Coordination Driven Self-Assembly in Co(II) Coordination Polymers Displaying Unprecedented Topology, Water Cluster, Chirality, and Spin-Canted Magnetic Behavior

Abstract

The present work reports facile synthesis, full characterization, and architectural diversity of seven Co(II) coordination polymers, namely, [{Co(H2MBP)2(12-CDA)}·CH3OH]∞ (1), [{Co(H2MBP)(12-CDA)(H2O)}]∞ (2), [{Co0.5(H2MBP)(14-CDA)0.5}·(H2O)2.5]∞ (3), [{Co(H2MBP)(14-CDA)(H2O)2}]∞ (4), [{Co(H2MBP)(13-ADA)0.5}]∞ (5), [{Co(H2MBP)2(135-CTA)(H2O)}(H2O)3.5]∞ (6), and [{Co2(μ2O)(H2MBP)3(1245-CHA)}(H2O)12]∞ (7), derived from a 4,4′-methylene bispyrazole (H2MBP) ligand and various flexible dicarboxylate coligands. The type of alicyclic flexible carboxylate coligand used in the synthesis and its coordination to the metal center play a key role in controlling the dimensionality and topology of the frameworks. Topological analysis of the simplified nets reveals that 1 and 3 possess a 4-connected sql topology, 2 features a 3-connected uninodal hcb topology, 5 contains a 3D cds topology, and 7 possesses an unprecedented new 3D topology.

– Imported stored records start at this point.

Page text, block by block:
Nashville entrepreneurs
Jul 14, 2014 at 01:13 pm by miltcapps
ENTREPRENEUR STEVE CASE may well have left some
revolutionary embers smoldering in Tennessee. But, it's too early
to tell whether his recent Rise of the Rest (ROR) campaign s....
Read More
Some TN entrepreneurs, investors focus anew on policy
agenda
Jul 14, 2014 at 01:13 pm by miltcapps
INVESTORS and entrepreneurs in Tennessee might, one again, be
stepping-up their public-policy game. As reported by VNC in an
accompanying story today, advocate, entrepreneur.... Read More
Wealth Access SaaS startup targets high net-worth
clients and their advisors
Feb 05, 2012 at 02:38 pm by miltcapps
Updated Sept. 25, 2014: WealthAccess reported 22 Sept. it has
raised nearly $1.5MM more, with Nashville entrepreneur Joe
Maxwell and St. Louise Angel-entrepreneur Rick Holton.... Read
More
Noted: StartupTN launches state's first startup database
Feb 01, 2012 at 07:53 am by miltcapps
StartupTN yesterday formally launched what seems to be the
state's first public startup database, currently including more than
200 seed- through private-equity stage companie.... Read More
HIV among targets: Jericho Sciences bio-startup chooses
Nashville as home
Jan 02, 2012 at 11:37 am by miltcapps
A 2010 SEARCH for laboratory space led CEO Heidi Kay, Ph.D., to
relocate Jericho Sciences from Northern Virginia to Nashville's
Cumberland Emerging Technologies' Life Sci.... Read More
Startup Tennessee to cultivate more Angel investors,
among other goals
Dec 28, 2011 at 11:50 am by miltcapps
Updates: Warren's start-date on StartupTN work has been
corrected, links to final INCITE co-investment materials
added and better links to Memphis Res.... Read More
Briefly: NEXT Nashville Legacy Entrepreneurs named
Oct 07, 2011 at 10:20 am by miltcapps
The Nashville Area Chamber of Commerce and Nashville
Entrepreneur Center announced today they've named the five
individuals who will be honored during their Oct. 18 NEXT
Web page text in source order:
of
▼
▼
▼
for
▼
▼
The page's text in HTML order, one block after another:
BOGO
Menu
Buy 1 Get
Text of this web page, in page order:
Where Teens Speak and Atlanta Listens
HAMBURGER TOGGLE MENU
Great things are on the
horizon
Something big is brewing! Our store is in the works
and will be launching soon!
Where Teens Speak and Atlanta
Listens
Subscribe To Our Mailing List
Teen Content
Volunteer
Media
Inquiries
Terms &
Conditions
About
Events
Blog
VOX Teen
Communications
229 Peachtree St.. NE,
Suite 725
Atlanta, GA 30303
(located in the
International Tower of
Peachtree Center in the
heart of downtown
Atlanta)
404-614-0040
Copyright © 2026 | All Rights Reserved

Interestingly, a well-resolved 1D water chain is found within 3 and the presence of a heptanuclear water cluster assisted via a free carboxylate group is observed in 6. Chirality associated with 5 has been supported by solid-state CD spectra, and variable-temperature magnetic studies indicate that 7 exhibits canted magnetic coupling between the carboxylate bridged Co(II) ions.